If you selected to Write data to CSV file, the command line will include {CsvFile}, i.e. the file path. Alternatively, the command line will include {AlertID} and {RecordID}, i.e. related IDs

Step 9 – Test run — if you click this button, the executable file will be run with the specified parameters on Netwrix Auditor server. This can be helpful, for example, if you want to ensure script operability before the related alert is triggered.

As there is no actual alert triggering in this case, sample alert ID and sample activity record ID will be passed to the executable file. If you selected to write data to CSV file, a sample file will be created and populated with these sample IDs.

To be able to perform the test run, current user account (logged on to Auditor client) must have local Administrator privileges on Auditor server where the executable file is located.

After the test run, you will get a notification message with the exit code. Typical values are as follows:

  • 0 — the response action completed successfully
  • Any other value — the response action was not a success

RECOMMENDED: Apply similar logic if you plan to use custom exit codes in your response action script.

Same exit codes will be returned by response action regular runs.

If the action is not a success (exit code is not 0), the program will try to perform response action again (up to 200 times) with increasing time interval.

Write Data to a CSV File

To pass certain activity record fields to the executable file, you can instruct the program to write the fields and their values in a structured way to a CSV file.
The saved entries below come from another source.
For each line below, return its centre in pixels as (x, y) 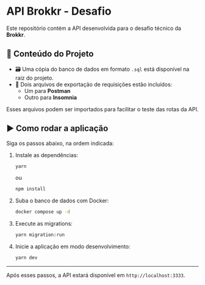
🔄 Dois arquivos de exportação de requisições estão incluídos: (94, 84)
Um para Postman (47, 91)
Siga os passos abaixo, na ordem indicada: (60, 143)
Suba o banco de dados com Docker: (62, 201)
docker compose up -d (42, 212)
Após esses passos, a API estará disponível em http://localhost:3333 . (96, 275)
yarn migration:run (40, 235)
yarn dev (26, 258)
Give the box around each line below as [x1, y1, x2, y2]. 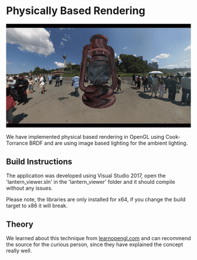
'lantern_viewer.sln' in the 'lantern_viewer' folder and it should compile [6, 179, 175, 186]
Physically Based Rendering [6, 4, 145, 18]
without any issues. [6, 184, 53, 191]
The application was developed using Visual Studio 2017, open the [6, 172, 166, 179]
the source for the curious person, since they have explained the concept [6, 241, 184, 248]
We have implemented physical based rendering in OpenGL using [6, 134, 164, 141]
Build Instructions [6, 156, 73, 166]
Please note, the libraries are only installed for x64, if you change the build [6, 196, 186, 203]
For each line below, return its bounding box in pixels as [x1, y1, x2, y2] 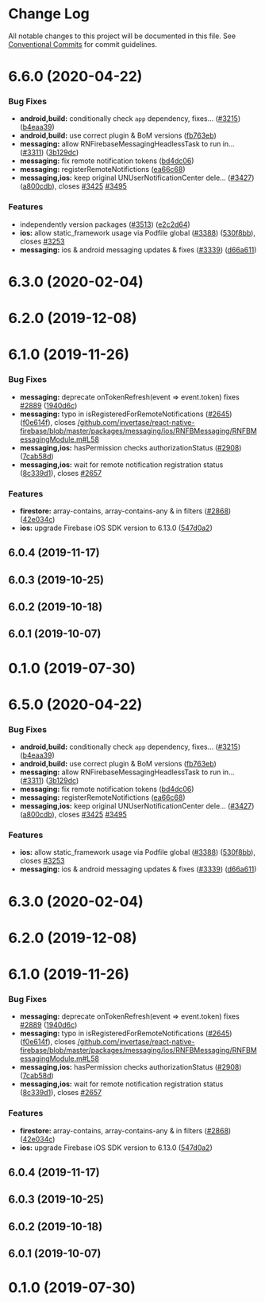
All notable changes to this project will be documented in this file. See [8, 31, 236, 41]
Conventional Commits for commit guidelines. [8, 39, 157, 49]
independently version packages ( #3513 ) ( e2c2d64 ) [19, 220, 190, 229]
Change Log [8, 5, 90, 23]
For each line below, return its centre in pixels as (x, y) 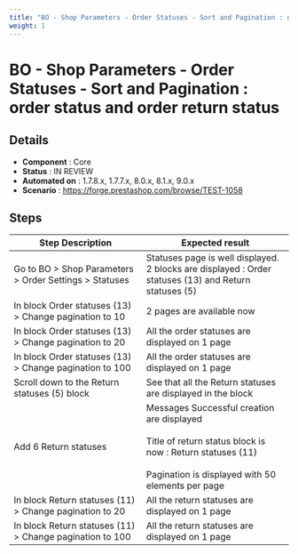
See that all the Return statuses (211, 382)
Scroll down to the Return (67, 382)
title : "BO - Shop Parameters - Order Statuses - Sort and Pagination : (146, 17)
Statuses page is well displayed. (212, 258)
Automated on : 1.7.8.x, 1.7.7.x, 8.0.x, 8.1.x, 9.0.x (108, 181)
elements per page (185, 486)
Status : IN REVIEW (58, 171)
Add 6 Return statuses (60, 447)
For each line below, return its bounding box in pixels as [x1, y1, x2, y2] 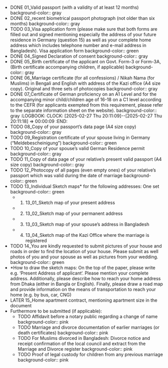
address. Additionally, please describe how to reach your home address [10, 276, 161, 281]
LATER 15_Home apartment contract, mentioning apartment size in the [10, 297, 158, 303]
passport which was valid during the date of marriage [10, 173, 123, 178]
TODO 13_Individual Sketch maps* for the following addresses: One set [10, 183, 159, 189]
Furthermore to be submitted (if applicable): [10, 308, 102, 314]
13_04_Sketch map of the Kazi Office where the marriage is [25, 232, 150, 238]
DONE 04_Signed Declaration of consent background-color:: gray [10, 53, 148, 59]
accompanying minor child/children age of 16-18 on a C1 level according [10, 96, 162, 103]
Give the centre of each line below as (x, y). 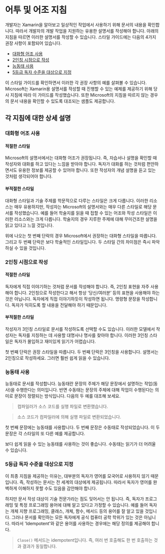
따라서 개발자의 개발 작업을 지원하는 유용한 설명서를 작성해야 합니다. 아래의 (87, 31)
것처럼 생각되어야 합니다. (29, 176)
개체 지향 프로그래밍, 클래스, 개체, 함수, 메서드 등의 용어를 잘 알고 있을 (77, 511)
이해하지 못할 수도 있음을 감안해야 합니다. (58, 488)
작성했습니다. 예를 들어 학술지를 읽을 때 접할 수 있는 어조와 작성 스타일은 (83, 213)
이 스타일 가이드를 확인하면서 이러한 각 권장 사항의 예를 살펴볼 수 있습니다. (76, 82)
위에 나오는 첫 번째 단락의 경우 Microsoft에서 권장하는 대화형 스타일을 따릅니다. (81, 236)
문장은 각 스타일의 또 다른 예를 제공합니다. (45, 434)
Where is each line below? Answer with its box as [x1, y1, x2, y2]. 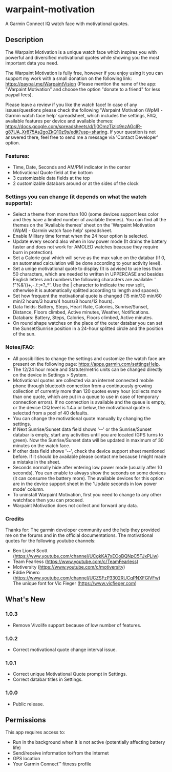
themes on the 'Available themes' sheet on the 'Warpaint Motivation [12, 222, 156, 228]
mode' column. [12, 486, 45, 492]
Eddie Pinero [12, 569, 40, 575]
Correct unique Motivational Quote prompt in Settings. [12, 671, 127, 677]
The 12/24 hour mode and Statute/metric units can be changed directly [12, 366, 163, 372]
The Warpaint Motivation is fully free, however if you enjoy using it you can [5, 70, 163, 76]
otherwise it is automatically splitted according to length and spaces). [12, 287, 160, 294]
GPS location [12, 756, 40, 762]

Here is an example of a CSV file structure:

csvfile

The number of activity records retrieved per every response action launch will be only limited by user (see below for details). If the number of records associated with the alert exceeds this limit, the program will create multiple CSV files, storing data in chunks.
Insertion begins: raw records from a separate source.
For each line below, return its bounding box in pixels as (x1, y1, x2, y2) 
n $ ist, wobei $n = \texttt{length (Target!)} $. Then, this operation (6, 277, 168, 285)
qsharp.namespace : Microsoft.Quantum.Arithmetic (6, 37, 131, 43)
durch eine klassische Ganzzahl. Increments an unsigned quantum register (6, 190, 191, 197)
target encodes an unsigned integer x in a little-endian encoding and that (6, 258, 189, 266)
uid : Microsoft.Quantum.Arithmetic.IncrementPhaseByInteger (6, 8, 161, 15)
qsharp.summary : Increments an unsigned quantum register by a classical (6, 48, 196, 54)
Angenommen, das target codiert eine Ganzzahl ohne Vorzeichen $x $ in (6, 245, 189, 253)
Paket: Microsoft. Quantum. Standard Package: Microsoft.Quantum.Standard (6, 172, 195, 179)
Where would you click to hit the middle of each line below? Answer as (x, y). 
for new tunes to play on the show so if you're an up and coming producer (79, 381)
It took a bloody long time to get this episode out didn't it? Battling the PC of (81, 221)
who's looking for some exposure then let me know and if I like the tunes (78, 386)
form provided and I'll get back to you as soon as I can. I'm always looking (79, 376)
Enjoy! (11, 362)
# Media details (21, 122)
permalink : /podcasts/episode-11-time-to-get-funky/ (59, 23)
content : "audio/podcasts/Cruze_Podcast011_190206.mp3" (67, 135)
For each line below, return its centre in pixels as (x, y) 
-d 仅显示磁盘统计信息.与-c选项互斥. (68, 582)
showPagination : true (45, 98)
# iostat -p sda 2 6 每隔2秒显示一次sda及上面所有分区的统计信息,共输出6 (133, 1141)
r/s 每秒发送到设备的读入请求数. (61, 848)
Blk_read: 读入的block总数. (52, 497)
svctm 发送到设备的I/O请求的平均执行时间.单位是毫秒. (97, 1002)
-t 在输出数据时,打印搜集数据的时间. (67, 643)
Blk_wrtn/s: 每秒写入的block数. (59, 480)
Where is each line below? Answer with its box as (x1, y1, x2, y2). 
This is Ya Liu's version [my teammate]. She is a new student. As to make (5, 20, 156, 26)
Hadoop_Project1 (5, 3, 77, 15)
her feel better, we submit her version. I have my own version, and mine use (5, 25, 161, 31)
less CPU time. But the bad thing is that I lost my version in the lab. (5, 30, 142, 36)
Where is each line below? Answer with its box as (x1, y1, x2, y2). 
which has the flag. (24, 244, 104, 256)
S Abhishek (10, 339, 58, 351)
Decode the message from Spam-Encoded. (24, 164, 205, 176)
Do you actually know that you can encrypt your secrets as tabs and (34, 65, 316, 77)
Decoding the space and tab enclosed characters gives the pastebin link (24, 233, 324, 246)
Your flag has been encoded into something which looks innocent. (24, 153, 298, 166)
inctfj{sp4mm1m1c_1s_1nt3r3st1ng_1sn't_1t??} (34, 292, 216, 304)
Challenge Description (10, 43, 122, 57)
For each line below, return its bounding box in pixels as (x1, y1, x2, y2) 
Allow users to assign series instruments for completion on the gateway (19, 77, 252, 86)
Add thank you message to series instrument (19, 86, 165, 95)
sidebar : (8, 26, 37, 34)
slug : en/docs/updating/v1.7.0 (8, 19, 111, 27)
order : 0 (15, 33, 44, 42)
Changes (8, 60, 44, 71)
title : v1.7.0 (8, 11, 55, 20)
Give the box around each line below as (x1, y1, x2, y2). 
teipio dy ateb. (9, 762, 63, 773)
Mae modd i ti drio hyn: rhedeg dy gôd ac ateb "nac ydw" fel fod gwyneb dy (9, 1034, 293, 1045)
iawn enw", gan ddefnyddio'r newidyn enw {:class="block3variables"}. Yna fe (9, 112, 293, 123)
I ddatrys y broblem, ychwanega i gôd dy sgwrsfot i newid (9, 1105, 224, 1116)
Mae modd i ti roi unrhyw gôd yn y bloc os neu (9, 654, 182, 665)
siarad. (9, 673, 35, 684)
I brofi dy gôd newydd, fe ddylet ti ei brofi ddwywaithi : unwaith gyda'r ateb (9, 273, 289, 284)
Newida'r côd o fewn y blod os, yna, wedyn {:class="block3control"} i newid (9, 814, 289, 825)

For example, if there are 50 records associated with the alert (e.g., “Scanning threat is detected on network device” alert), and the number of records for one CSV is set to 10, the program will create 5 CSV files, with 10 records in each chunk. Also notice that the response action will be launched once for every such chunk (5 times in this example), and will retrieve multiple activity records per launch (not more than the specified limit, i.e. 10 records in this example).

A CSV file is named using the timestamp and GUID and stored in the subfolder of Netwrix Auditor working folder (by default, %ProgramData%\Netwrix Auditor\AuditCore\AuditArchive\AlertsToolLauncher\Csv). Note that a CSV file will exist only while the executable file is running – after the execution is completed, the CSV file will be deleted. So if you plan, for example, to obtain some data from that file for further processing, you may need to copy it to a permanent location in a timely manner, e.g., using a script.